=== What the exercise asks ===
In the copy, include no pictures, but reproduce every record exactly.

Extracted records

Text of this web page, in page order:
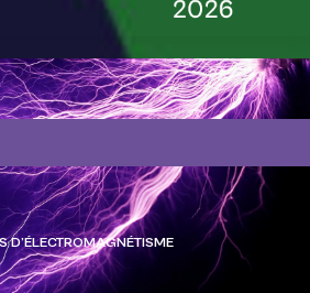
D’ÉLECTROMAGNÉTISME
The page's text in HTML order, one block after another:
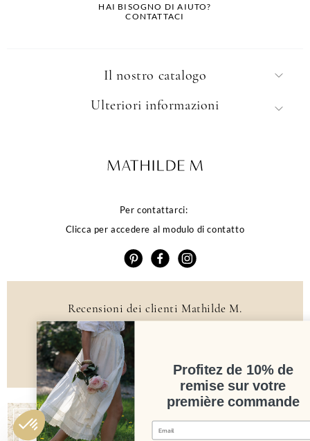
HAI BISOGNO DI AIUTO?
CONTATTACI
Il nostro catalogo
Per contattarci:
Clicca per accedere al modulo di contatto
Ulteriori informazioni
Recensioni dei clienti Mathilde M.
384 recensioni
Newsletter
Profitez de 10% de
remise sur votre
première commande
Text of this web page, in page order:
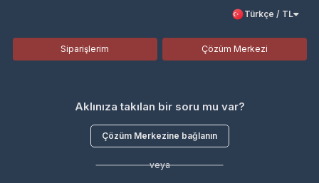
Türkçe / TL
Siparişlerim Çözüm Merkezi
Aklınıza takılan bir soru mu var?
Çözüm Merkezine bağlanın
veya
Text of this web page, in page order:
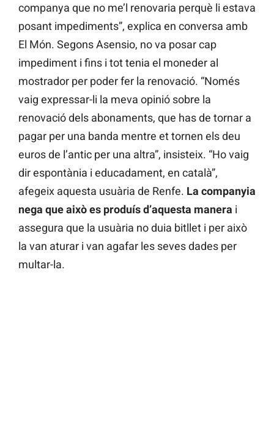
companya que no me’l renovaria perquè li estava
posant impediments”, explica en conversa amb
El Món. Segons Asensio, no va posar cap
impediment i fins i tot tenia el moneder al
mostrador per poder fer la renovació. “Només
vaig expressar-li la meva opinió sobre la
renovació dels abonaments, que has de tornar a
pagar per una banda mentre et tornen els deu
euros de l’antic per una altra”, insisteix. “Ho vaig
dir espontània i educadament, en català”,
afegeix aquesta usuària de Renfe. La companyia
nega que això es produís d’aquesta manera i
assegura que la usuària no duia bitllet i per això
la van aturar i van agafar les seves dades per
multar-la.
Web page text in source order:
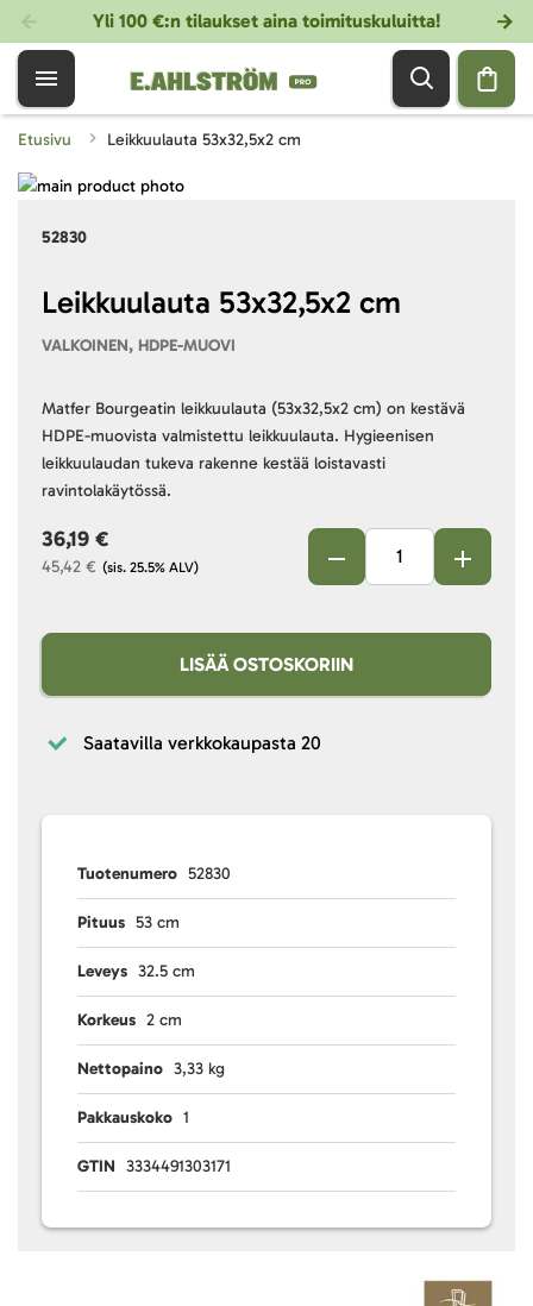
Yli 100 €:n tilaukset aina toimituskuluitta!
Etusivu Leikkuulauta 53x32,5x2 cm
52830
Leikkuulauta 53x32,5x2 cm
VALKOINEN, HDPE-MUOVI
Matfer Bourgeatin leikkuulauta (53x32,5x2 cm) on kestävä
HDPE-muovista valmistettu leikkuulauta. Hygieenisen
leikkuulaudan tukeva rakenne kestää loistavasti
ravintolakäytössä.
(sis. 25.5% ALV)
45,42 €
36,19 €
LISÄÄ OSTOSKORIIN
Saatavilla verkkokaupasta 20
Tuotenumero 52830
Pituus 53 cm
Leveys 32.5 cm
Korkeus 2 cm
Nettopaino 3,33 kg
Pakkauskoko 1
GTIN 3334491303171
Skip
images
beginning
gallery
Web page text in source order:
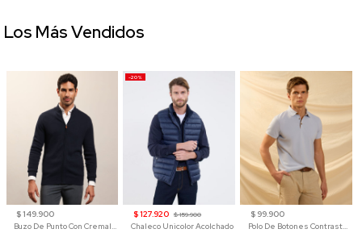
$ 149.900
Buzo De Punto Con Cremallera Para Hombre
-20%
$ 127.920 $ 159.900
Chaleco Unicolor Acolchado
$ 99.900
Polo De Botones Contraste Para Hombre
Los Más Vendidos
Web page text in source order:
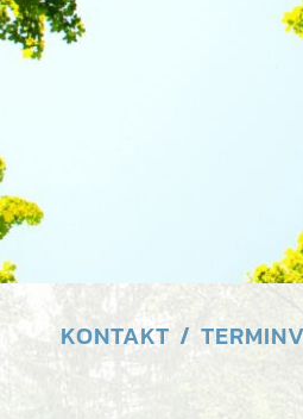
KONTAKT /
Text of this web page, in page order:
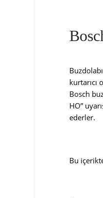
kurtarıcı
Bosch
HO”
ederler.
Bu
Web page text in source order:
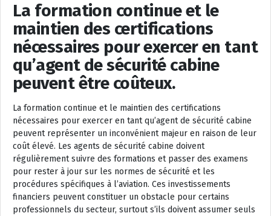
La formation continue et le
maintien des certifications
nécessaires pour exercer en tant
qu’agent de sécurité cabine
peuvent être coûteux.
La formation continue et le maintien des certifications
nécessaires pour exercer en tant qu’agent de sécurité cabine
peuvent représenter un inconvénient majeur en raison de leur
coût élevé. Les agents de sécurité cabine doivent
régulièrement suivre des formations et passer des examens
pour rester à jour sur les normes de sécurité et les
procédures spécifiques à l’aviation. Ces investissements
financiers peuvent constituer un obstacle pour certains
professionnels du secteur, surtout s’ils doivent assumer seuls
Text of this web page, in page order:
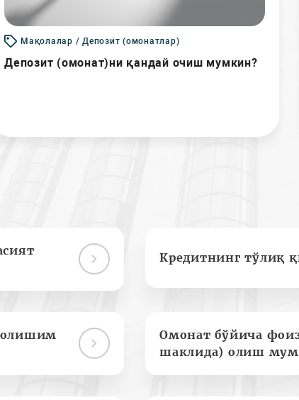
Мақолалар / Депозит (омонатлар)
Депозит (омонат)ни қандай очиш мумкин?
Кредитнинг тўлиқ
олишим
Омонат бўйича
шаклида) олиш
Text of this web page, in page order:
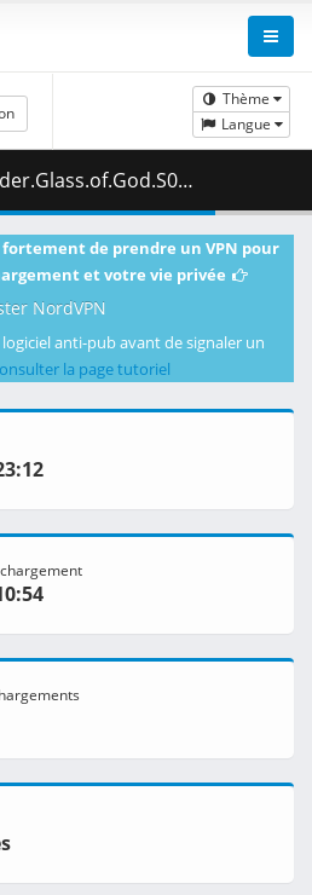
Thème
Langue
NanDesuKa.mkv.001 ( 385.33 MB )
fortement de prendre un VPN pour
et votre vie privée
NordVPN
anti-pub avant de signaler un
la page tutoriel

=== Finished task ===
Text of this web page, in page order:
D’ÉLECTROMAGNÉTISME
The page's text in HTML order, one block after another:
HAI BISOGNO DI AIUTO?
CONTATTACI
Il nostro catalogo
Per contattarci:
Clicca per accedere al modulo di contatto
Ulteriori informazioni
Recensioni dei clienti Mathilde M.
384 recensioni
Newsletter
Profitez de 10% de
remise sur votre
première commande
Text of this web page, in page order:
Türkçe / TL
Siparişlerim Çözüm Merkezi
Aklınıza takılan bir soru mu var?
Çözüm Merkezine bağlanın
veya
Text of this web page, in page order:
companya que no me’l renovaria perquè li estava
posant impediments”, explica en conversa amb
El Món. Segons Asensio, no va posar cap
impediment i fins i tot tenia el moneder al
mostrador per poder fer la renovació. “Només
vaig expressar-li la meva opinió sobre la
renovació dels abonaments, que has de tornar a
pagar per una banda mentre et tornen els deu
euros de l’antic per una altra”, insisteix. “Ho vaig
dir espontània i educadament, en català”,
afegeix aquesta usuària de Renfe. La companyia
nega que això es produís d’aquesta manera i
assegura que la usuària no duia bitllet i per això
la van aturar i van agafar les seves dades per
multar-la.
Web page text in source order:
Yli 100 €:n tilaukset aina toimituskuluitta!
Etusivu Leikkuulauta 53x32,5x2 cm
52830
Leikkuulauta 53x32,5x2 cm
VALKOINEN, HDPE-MUOVI
Matfer Bourgeatin leikkuulauta (53x32,5x2 cm) on kestävä
HDPE-muovista valmistettu leikkuulauta. Hygieenisen
leikkuulaudan tukeva rakenne kestää loistavasti
ravintolakäytössä.
(sis. 25.5% ALV)
45,42 €
36,19 €
LISÄÄ OSTOSKORIIN
Saatavilla verkkokaupasta 20
Tuotenumero 52830
Pituus 53 cm
Leveys 32.5 cm
Korkeus 2 cm
Nettopaino 3,33 kg
Pakkauskoko 1
GTIN 3334491303171
Skip
images
beginning
gallery
Web page text in source order:
$ 149.900
Buzo De Punto Con Cremallera Para Hombre
-20%
$ 127.920 $ 159.900
Chaleco Unicolor Acolchado
$ 99.900
Polo De Botones Contraste Para Hombre
Los Más Vendidos
Web page text in source order:
KONTAKT /
Text of this web page, in page order:
kurtarıcı
Bosch
HO”
ederler.
Bu
Web page text in source order:
La formation continue et le
maintien des certifications
nécessaires pour exercer en tant
qu’agent de sécurité cabine
peuvent être coûteux.
La formation continue et le maintien des certifications
nécessaires pour exercer en tant qu’agent de sécurité cabine
peuvent représenter un inconvénient majeur en raison de leur
coût élevé. Les agents de sécurité cabine doivent
régulièrement suivre des formations et passer des examens
pour rester à jour sur les normes de sécurité et les
procédures spécifiques à l’aviation. Ces investissements
financiers peuvent constituer un obstacle pour certains
professionnels du secteur, surtout s’ils doivent assumer seuls
Text of this web page, in page order:
Мақолалар / Депозит (омонатлар)
Депозит (омонат)ни қандай очиш мумкин?
Кредитнинг тўлиқ
олишим
Омонат бўйича
шаклида) олиш
Text of this web page, in page order:
Thème
Langue
NanDesuKa.mkv.001 ( 385.33 MB )
fortement de prendre un VPN pour
et votre vie privée
NordVPN
anti-pub avant de signaler un
la page tutoriel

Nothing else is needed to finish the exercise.